Repeat each entry exactly; omit all pictures.

#### Stored data ####

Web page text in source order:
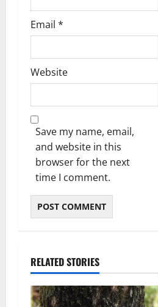
Email *
Website
Save my name, email,
and website in this
browser for the next
time I comment.
RELATED STORIES
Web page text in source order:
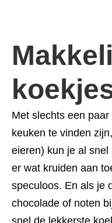
Met slechts een
keuken te vinden
eieren) kun je al
er wat kruiden aan
speculoos. En als je
chocolade of noten
snel de lekkerste
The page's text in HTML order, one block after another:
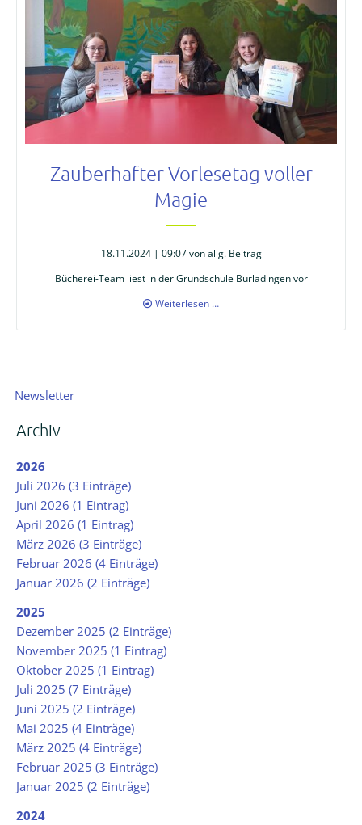
Zauberhafter Vorlesetag voller
Magie
18.11.2024 | 09:07von allg. Beitrag
Bücherei-Team liest in der Grundschule Burladingen vor
Weiterlesen …Zauberhafter
voller
Navigation
Newsletter
Archiv
2026
Juli 2026 (3 Einträge)
Juni 2026 (1 Eintrag)
April 2026 (1 Eintrag)
März 2026 (3 Einträge)
Februar 2026 (4 Einträge)
Januar 2026 (2 Einträge)
2025
Dezember 2025 (2 Einträge)
November 2025 (1 Eintrag)
Oktober 2025 (1 Eintrag)
Juli 2025 (7 Einträge)
Juni 2025 (2 Einträge)
Mai 2025 (4 Einträge)
März 2025 (4 Einträge)
Februar 2025 (3 Einträge)
Januar 2025 (2 Einträge)
2024
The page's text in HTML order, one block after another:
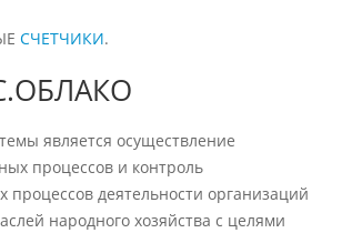
СЧЕТЧИКИ.
является осуществление
процессов и контроль
процессов деятельности организаций
народного хозяйства с целями
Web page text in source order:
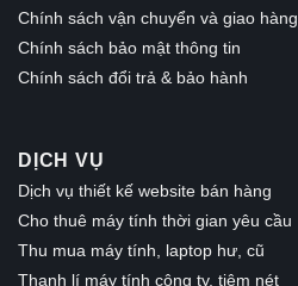
Chính sách vận chuyển và giao hàng
Chính sách bảo mật thông tin
Chính sách đổi trả & bảo hành
DỊCH VỤ
Dịch vụ thiết kế website bán hàng
Cho thuê máy tính thời gian yêu cầu
Thu mua máy tính, laptop hư, cũ
Thanh lí máy tính công ty, tiệm nét

####

• _Expected answer_
Web page text in source order:
Email *
Website
Save my name, email,
and website in this
browser for the next
time I comment.
RELATED STORIES
Web page text in source order:
Met slechts een
keuken te vinden
eieren) kun je al
er wat kruiden aan
speculoos. En als je
chocolade of noten
snel de lekkerste
The page's text in HTML order, one block after another:
Zauberhafter Vorlesetag voller
Magie
18.11.2024 | 09:07von allg. Beitrag
Bücherei-Team liest in der Grundschule Burladingen vor
Weiterlesen …Zauberhafter
voller
Navigation
Newsletter
Archiv
2026
Juli 2026 (3 Einträge)
Juni 2026 (1 Eintrag)
April 2026 (1 Eintrag)
März 2026 (3 Einträge)
Februar 2026 (4 Einträge)
Januar 2026 (2 Einträge)
2025
Dezember 2025 (2 Einträge)
November 2025 (1 Eintrag)
Oktober 2025 (1 Eintrag)
Juli 2025 (7 Einträge)
Juni 2025 (2 Einträge)
Mai 2025 (4 Einträge)
März 2025 (4 Einträge)
Februar 2025 (3 Einträge)
Januar 2025 (2 Einträge)
2024
The page's text in HTML order, one block after another:
СЧЕТЧИКИ.
является осуществление
процессов и контроль
процессов деятельности организаций
народного хозяйства с целями
Web page text in source order:
Chính sách vận chuyển và giao hàng
Chính sách bảo mật thông tin
Chính sách đổi trả & bảo hành
DỊCH VỤ
Dịch vụ thiết kế website bán hàng
Cho thuê máy tính thời gian yêu cầu
Thu mua máy tính, laptop hư, cũ
Thanh lí máy tính công ty, tiệm nét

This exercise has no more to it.